Goal of the exercise »
Return a copy of every line in the records that includes the word "before".

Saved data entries
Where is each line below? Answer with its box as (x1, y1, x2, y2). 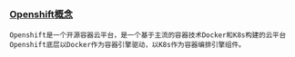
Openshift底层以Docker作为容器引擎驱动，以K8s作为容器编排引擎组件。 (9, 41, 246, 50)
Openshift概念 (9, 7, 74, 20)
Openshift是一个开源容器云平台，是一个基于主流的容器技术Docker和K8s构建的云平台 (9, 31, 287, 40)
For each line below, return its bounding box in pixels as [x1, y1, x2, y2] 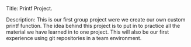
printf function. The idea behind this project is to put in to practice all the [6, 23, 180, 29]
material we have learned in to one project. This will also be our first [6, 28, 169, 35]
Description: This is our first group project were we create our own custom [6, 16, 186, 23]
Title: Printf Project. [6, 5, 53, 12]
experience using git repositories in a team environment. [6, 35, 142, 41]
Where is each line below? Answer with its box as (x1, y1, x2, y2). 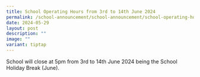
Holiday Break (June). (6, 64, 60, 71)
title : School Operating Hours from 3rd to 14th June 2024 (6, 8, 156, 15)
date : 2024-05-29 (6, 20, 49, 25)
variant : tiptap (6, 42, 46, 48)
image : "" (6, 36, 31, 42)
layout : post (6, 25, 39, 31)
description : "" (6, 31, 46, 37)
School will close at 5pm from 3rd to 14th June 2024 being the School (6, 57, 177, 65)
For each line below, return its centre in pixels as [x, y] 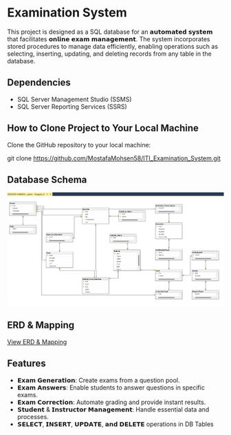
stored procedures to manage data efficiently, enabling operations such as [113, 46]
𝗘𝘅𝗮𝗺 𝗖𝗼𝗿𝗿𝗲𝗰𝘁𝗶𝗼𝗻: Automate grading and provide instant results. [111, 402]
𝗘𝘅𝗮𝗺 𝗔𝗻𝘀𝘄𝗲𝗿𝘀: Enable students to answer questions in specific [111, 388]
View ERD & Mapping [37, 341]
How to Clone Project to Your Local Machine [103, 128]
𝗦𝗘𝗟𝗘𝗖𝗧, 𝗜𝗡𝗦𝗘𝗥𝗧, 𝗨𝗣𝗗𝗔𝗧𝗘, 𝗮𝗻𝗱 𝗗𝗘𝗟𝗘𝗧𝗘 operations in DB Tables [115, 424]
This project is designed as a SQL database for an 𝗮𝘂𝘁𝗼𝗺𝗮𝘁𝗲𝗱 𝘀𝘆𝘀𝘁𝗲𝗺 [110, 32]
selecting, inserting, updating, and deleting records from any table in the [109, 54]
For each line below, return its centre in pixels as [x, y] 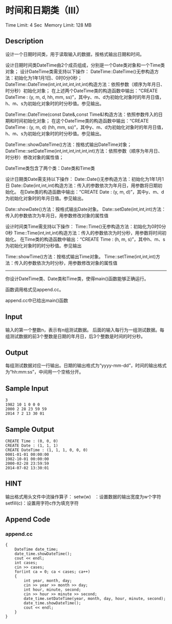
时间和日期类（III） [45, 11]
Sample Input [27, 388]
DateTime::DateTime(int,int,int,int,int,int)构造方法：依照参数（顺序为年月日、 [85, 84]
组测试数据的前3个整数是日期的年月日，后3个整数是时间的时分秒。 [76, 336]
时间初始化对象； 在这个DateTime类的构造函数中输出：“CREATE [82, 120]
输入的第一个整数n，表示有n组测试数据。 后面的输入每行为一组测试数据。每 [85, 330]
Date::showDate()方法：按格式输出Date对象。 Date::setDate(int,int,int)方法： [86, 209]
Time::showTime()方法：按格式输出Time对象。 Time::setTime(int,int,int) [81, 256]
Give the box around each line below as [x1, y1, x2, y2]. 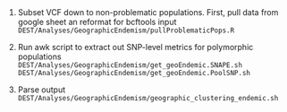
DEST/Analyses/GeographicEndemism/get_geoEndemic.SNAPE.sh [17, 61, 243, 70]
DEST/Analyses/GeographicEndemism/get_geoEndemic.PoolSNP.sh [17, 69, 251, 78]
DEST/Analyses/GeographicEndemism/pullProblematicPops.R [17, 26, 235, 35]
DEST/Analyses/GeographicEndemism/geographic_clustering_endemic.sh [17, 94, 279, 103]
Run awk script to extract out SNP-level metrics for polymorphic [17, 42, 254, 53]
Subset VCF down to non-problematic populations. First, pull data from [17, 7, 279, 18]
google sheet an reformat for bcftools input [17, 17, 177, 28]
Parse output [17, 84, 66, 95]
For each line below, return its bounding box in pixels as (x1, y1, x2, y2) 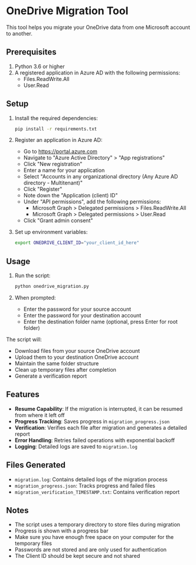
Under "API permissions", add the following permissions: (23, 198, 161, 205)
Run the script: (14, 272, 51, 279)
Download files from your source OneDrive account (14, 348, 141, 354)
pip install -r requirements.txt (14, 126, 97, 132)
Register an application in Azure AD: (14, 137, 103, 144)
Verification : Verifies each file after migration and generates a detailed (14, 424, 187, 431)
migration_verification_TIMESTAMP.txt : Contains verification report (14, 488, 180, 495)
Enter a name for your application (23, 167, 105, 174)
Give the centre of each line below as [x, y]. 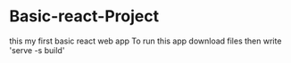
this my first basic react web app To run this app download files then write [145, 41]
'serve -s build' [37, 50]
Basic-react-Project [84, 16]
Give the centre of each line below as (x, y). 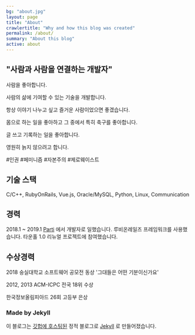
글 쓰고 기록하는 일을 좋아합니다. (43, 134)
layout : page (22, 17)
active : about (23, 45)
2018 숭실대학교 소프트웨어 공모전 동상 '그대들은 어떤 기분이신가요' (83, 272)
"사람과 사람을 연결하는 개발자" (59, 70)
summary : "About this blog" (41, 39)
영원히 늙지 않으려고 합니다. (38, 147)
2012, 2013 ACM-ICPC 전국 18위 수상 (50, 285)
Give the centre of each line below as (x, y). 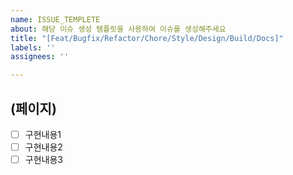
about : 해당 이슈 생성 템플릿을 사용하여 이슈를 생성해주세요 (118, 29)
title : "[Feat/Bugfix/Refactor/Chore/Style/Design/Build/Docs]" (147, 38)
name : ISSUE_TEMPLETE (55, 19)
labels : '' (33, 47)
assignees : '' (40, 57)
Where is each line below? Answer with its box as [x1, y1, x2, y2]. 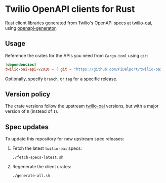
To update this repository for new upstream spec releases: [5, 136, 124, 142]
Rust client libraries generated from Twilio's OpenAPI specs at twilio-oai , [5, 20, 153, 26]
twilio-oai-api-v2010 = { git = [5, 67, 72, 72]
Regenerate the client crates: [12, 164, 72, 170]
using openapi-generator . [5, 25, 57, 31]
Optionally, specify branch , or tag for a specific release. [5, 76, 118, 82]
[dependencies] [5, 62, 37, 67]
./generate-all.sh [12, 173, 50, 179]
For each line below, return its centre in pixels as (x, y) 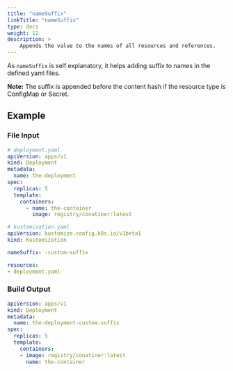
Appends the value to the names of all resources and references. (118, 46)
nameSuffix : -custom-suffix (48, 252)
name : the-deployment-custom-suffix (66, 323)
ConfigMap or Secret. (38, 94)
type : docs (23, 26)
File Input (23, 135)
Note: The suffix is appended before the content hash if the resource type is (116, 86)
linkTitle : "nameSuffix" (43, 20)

==

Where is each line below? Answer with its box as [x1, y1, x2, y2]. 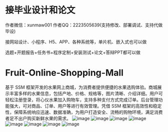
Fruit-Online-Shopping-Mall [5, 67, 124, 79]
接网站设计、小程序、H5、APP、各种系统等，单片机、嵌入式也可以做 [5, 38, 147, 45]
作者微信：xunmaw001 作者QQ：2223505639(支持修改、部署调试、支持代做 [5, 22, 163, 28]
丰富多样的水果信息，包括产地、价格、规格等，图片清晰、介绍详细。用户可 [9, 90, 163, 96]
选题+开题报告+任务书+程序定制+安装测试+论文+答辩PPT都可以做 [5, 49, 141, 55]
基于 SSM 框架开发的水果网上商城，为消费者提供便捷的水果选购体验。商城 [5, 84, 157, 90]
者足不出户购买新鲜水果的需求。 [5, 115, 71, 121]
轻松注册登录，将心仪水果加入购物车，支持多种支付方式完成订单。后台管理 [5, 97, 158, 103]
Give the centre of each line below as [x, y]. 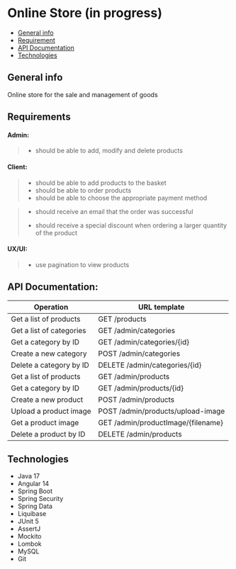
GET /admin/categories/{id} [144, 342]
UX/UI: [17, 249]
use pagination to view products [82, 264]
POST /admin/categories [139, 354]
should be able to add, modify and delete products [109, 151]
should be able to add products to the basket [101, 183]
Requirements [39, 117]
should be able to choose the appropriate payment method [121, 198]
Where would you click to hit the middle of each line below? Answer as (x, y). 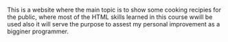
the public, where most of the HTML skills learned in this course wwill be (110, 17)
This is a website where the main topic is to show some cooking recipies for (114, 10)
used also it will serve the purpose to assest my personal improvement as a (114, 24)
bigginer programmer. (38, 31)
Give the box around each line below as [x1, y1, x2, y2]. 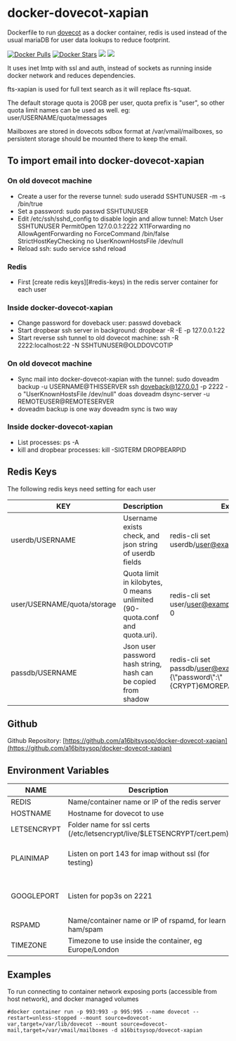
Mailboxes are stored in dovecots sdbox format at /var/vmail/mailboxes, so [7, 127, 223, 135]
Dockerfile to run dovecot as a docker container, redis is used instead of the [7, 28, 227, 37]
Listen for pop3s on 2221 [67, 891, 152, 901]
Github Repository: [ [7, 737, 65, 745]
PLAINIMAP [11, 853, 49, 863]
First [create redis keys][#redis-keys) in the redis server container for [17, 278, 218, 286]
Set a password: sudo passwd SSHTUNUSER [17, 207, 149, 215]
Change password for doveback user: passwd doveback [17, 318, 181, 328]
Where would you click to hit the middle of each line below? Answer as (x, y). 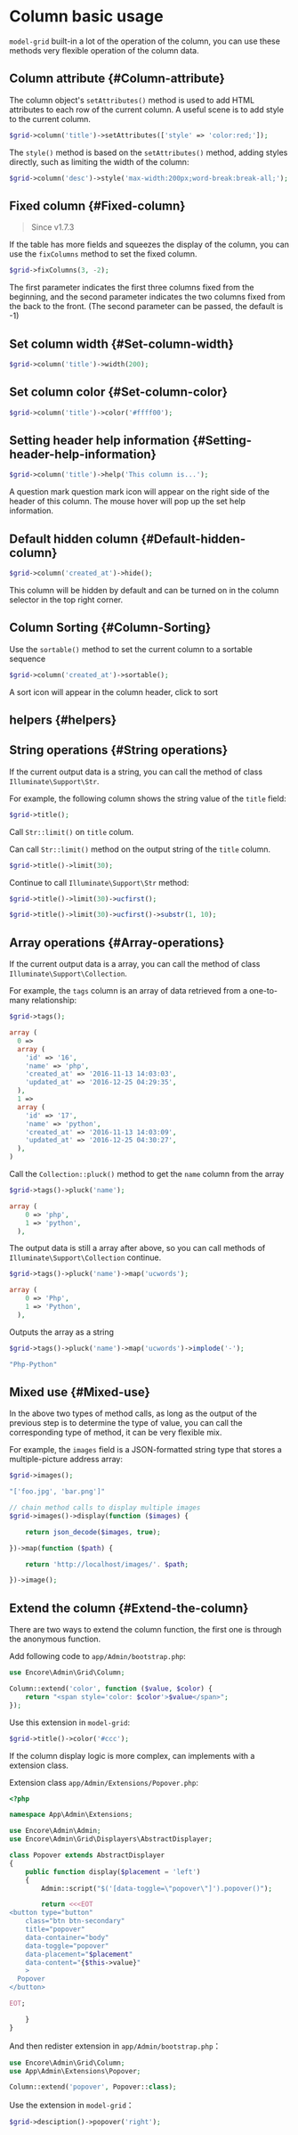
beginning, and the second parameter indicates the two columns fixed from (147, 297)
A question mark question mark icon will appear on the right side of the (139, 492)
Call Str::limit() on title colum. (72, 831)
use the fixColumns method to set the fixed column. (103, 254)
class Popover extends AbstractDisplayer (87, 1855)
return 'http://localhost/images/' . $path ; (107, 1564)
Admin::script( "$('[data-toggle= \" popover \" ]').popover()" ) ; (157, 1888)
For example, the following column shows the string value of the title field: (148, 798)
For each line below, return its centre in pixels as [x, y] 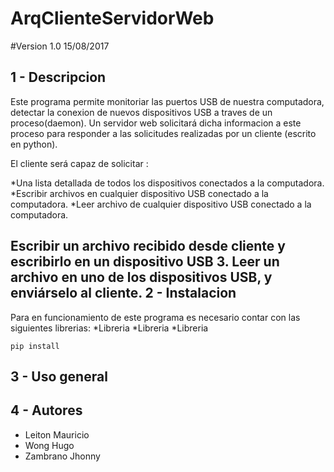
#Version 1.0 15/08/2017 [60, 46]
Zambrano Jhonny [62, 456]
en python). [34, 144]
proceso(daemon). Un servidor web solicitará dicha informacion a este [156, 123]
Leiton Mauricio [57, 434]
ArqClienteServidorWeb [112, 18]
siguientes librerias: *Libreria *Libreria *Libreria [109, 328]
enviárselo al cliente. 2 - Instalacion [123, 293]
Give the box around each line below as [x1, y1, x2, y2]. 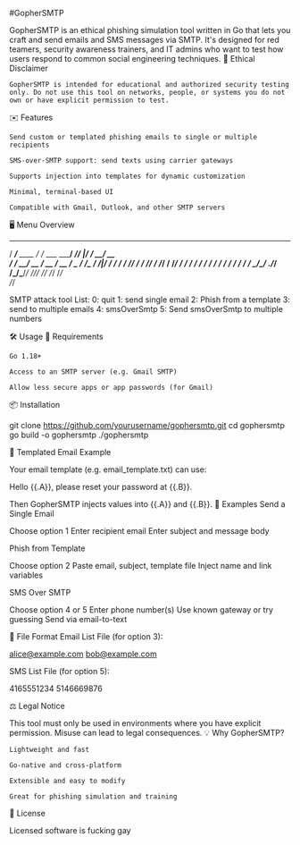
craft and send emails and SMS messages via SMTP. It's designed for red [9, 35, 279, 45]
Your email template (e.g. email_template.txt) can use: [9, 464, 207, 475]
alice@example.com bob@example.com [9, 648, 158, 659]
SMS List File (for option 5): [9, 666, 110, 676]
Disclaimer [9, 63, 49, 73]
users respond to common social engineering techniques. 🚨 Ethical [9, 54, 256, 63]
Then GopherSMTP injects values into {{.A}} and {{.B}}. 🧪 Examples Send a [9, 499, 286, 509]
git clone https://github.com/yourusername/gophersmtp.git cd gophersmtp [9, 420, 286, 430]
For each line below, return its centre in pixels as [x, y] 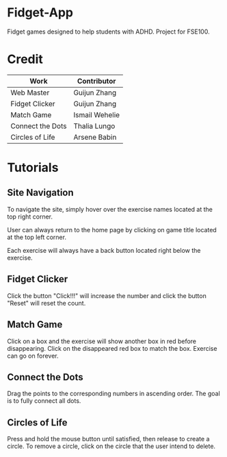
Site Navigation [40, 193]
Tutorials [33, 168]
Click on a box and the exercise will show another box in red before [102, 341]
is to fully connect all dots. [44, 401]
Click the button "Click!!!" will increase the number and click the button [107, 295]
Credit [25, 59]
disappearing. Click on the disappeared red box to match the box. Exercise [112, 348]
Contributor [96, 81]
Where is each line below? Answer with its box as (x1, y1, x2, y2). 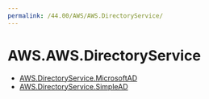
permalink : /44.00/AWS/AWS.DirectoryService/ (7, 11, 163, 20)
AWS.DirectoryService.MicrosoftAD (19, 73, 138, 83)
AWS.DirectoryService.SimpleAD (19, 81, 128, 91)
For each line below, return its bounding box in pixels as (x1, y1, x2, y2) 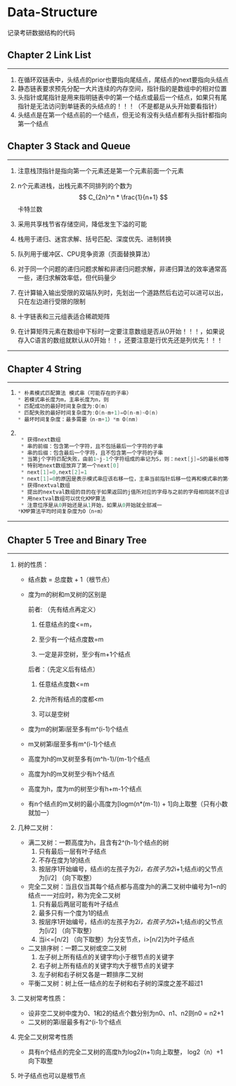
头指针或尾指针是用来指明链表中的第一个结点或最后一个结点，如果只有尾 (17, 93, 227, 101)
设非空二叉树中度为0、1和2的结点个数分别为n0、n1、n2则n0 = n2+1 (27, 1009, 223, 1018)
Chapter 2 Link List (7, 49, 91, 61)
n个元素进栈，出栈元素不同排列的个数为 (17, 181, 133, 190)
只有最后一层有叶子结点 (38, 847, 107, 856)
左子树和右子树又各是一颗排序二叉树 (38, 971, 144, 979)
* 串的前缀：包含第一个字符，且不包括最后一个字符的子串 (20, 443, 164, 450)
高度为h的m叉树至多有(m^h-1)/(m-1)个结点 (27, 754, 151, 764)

Expected answer »
Note: The suffix is appended before the content hash if the resource type is (116, 86)
Click on a box and the exercise will show another box in red before [102, 341]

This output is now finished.